The average rate of change of a function on a given interval is calculated using the difference quotient. This concept helps us understand how a function's output value changes when the input value changes. It is particularly useful for measuring how steep a graph is over an interval.To find the difference quotient, follow this formula:

• Identify the function, say \( f(x) \).
• Choose two points on the function: \( x \) and \( x + h \), where \( h \) is the change in \( x \).
• Compute the change in the function's output: \( f(x + h) - f(x) \).
• Divide the change in the output by the change in the input, \( h \), forming \( \frac{f(x + h) - f(x)}{h} \).

This quotient essentially tells us the average slope of the function between \( x \) and \( x + h \).

When working with functions, evaluating them at specific points is a critical step. Function evaluation means substituting a value into the function's variable.For example, if you have a function \( f(x) = 2x^2 - 3x \), evaluating it at a point means:

• If \( x = a \), then \( f(a) = 2(a)^2 - 3(a) \).
• This calculation returns a specific number that is the function's value at \( a \).
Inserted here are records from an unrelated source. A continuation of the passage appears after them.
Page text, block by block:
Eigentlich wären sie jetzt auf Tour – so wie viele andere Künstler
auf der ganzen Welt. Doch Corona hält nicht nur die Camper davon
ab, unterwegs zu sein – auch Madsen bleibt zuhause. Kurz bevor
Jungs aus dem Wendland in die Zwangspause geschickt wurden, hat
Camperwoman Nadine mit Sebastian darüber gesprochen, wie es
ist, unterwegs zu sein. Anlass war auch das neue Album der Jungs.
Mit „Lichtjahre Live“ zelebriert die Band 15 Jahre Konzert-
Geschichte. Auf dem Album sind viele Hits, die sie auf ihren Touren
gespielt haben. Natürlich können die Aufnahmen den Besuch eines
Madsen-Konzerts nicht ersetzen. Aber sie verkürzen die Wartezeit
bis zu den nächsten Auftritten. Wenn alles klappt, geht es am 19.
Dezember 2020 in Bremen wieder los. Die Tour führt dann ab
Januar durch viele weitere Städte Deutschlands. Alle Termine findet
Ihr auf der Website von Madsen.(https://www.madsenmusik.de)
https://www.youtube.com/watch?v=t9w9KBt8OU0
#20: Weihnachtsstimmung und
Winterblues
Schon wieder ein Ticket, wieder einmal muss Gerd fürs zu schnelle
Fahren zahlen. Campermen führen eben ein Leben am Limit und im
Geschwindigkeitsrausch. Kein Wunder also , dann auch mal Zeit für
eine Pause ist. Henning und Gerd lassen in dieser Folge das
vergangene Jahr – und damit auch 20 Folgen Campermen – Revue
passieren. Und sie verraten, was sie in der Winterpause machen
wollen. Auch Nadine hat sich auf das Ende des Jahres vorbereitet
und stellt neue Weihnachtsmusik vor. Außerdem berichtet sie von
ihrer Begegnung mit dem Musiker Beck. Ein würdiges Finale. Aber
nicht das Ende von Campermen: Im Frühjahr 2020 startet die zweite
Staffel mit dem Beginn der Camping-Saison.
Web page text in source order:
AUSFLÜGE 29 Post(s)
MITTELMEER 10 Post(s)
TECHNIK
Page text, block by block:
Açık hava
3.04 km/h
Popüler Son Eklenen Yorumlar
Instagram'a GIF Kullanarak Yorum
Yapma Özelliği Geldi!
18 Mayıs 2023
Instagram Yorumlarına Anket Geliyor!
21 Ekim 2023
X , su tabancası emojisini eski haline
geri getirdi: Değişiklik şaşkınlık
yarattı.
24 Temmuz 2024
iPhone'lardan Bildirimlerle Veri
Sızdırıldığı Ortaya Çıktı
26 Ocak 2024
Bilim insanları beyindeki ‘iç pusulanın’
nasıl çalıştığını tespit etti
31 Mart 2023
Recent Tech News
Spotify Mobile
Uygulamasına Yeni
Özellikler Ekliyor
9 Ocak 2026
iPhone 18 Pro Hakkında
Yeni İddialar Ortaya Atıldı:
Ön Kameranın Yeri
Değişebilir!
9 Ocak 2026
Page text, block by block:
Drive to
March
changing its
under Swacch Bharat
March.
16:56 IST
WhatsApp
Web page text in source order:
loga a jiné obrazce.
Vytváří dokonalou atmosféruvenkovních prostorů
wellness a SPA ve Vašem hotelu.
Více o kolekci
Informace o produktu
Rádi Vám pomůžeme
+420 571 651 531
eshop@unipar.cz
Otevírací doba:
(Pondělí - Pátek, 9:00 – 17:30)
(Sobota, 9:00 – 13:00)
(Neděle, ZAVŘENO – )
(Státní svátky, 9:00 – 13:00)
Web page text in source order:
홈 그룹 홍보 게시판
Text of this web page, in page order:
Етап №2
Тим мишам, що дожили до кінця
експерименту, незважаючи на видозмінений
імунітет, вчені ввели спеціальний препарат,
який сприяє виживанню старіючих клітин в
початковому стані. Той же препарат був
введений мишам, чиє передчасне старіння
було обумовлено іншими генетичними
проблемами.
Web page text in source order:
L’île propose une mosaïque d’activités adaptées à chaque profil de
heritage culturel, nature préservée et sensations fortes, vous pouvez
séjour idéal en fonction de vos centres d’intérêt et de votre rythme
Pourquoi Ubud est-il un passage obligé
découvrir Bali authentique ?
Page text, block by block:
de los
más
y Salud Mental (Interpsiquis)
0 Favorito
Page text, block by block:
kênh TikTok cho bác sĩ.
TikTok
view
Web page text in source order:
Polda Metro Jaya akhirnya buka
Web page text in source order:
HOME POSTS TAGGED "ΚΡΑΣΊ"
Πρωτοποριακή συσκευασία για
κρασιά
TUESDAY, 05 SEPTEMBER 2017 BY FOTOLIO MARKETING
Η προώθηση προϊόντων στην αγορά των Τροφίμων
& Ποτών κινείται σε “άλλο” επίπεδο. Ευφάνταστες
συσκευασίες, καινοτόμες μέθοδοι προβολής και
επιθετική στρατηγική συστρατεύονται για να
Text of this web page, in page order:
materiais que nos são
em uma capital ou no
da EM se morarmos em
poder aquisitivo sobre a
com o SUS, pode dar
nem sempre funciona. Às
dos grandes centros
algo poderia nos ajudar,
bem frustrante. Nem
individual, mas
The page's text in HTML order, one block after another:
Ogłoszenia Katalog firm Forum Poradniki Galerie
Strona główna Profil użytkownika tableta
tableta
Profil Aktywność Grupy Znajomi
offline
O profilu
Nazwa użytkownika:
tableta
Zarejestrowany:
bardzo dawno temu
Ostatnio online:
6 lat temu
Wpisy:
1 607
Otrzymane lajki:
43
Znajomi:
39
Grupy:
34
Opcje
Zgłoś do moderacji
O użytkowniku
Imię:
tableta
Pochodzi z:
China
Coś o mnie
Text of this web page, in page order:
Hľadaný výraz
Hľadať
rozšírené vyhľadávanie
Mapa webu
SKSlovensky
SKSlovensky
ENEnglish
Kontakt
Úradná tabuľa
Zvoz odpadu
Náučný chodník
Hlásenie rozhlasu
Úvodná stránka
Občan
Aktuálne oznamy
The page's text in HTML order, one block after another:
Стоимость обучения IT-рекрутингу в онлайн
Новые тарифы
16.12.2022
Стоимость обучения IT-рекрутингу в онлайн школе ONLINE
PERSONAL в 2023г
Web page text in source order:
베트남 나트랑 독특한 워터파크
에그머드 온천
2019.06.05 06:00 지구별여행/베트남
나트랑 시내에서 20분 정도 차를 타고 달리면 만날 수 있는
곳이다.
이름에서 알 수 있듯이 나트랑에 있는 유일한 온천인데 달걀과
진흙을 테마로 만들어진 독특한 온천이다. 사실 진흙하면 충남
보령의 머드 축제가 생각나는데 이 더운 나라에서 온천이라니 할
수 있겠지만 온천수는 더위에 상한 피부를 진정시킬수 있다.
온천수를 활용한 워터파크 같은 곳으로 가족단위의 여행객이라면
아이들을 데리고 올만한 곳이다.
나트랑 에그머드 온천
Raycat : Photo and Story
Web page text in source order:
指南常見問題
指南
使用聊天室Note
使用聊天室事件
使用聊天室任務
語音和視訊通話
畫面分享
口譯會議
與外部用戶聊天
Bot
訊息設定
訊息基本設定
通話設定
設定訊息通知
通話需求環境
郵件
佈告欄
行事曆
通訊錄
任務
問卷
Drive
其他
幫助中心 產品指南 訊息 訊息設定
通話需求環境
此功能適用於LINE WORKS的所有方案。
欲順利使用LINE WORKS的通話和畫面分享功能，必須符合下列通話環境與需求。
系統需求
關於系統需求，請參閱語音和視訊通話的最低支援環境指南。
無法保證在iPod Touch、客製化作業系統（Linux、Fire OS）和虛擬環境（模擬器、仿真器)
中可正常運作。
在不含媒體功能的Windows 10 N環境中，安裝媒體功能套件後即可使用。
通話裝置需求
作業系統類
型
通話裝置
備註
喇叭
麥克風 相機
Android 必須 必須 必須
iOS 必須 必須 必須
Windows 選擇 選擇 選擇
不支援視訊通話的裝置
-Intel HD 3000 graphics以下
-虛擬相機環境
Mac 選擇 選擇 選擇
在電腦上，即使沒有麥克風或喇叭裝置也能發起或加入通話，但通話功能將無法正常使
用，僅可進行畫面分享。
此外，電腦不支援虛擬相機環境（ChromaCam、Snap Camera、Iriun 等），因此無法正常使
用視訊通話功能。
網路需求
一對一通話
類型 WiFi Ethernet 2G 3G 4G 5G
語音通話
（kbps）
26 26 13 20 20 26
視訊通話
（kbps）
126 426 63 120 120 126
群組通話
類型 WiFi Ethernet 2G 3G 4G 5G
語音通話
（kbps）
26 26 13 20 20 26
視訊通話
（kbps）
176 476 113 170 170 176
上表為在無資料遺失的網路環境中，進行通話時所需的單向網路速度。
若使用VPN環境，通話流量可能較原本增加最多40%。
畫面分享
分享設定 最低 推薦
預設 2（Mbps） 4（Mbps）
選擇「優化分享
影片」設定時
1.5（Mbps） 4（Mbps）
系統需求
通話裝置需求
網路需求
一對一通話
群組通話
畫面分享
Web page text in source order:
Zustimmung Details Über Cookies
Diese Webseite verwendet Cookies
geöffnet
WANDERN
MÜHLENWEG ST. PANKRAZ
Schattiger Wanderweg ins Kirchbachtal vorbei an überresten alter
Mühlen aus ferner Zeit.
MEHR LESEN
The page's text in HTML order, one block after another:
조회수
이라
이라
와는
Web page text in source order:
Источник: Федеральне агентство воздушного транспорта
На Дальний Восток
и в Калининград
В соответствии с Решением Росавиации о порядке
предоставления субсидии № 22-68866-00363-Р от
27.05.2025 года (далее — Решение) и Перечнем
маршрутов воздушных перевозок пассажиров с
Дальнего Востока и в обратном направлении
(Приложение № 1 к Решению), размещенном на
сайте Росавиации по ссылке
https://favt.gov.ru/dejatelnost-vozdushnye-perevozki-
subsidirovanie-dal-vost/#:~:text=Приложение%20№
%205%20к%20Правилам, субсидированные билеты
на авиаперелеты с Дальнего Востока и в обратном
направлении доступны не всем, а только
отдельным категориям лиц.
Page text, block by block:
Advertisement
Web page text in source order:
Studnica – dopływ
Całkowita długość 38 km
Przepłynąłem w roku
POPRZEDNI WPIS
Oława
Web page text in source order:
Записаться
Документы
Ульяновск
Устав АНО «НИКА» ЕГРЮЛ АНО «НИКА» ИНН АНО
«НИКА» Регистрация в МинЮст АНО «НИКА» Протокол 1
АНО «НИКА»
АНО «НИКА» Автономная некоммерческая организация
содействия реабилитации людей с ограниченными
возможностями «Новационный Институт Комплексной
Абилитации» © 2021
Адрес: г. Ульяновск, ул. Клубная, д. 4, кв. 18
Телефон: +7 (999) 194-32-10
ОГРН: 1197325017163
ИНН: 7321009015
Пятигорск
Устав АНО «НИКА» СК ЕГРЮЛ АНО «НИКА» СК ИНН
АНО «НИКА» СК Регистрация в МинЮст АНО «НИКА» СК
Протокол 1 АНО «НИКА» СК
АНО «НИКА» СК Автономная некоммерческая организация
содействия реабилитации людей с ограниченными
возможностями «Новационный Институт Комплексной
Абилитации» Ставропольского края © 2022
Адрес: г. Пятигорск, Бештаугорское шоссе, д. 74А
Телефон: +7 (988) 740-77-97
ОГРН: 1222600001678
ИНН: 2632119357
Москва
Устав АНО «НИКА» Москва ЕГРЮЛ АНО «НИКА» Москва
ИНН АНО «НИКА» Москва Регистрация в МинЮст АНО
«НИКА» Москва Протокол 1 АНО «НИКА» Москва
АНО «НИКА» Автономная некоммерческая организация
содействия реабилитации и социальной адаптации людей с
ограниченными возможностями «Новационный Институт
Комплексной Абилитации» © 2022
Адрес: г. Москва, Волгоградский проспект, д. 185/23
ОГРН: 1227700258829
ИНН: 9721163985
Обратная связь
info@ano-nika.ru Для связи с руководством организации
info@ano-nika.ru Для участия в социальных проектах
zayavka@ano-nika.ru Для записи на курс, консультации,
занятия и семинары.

Evaluating functions when solving problems like the difference quotient helps you find values at different points on the interval, such as \( f(x + h) \). This is essential for calculating the changes in values over intervals.

Expanding expressions is a key skill in algebra that involves rewriting expressions in an extended form. In our problem, we dealt with expanding expressions by working with squares and distributing products.For the expression \( f(x+h) = 2(x+h)^2 - 3(x+h) \):

• The term \( (x + h)^2 \) is expanded as \( x^2 + 2xh + h^2 \).
• Next, you distribute 2 over all the terms in \( x^2 + 2xh + h^2 \) to get \( 2x^2 + 4xh + 2h^2 \).
• Similarly, the \( -3(x + h) \) yields \( -3x - 3h \).

Expansion allows us to deconstruct complex expressions into simpler, more manageable parts, facilitating further simplification and calculation.

After expanding expressions, the next logical step is simplifying them. Simplification involves combining like terms and eliminating unnecessary parts to produce a more concise expression.For instance, starting from our example, after expanding \( f(x+h) \) and then computing \( f(x+h) - f(x) \), we find:

• The expanded form: \( 2x^2 + 4xh + 2h^2 - 3x - 3h - 2x^2 + 3x \).
• Remove the common terms like \( 2x^2 \) and \( -3x \) to simplify.
• It simplifies to: \( 4xh + 2h^2 - 3h \).

Finally, dividing this expression by \( h \), we simplify \( \frac{4xh + 2h^2 - 3h}{h} \) to \( 4x + 2h - 3 \). Each step of simplification makes the expressions easier to work with and understand, allowing us to interpret results with clarity.